Additional
Evolving Agent Intelligence
Synced from github.com/CoWork-OS/CoWork-OS/docs
CoWork OS has a layered memory runtime, a full personality engine, 15+ channels, and a playbook system that auto-captures what worked. The Evolving Agent Intelligence layer connects these systems so the agent visibly improves over time — reducing correction overhead, aligning to communication preferences, and surfacing quantifiable ROI metrics.
All improvements are opt-in (admin-toggleable), rate-limited, and governed by the existing guardrail system. No changes to the security or local-first architecture.
0. Runtime Visibility
The learning loop is now visible as part of the task and operator experience, not just as backend plumbing.

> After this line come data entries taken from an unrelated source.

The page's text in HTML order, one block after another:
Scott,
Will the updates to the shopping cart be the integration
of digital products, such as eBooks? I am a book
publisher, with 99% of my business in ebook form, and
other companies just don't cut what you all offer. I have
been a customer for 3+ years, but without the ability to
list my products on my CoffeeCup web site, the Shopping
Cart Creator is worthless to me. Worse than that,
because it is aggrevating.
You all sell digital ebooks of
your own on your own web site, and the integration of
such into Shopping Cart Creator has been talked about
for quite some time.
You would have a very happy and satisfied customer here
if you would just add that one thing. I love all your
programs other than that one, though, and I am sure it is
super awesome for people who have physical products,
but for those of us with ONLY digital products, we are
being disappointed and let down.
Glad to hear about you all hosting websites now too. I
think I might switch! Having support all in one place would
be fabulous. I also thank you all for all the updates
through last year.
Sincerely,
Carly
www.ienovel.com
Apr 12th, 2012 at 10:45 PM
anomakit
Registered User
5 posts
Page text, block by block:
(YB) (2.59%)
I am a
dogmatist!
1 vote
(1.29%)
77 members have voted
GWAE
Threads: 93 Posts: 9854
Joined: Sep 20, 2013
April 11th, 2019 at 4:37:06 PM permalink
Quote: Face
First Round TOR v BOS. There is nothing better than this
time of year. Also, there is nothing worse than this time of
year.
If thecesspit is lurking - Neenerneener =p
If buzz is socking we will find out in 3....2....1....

- Task completion emits a standardized learning progression that shows memory capture, playbook reinforcement, and skill proposal review state
- Mission Control and task detail views render the same progression so operators can inspect the evidence behind each step
- Unified recall spans tasks, messages, files, workspace notes, memory entries, and knowledge-graph context behind one search experience
- Persistent shell sessions preserve cwd, env deltas, and aliases per task/workspace for longer operator workflows
- Provider routing and fallback decisions are surfaced so automatic model changes are legible in real time
This layer is additive: it makes the learning loop easier to understand and trust while preserving CoWork OS's core surfaces of desktop control, channels, inbox, devices, and governed automation.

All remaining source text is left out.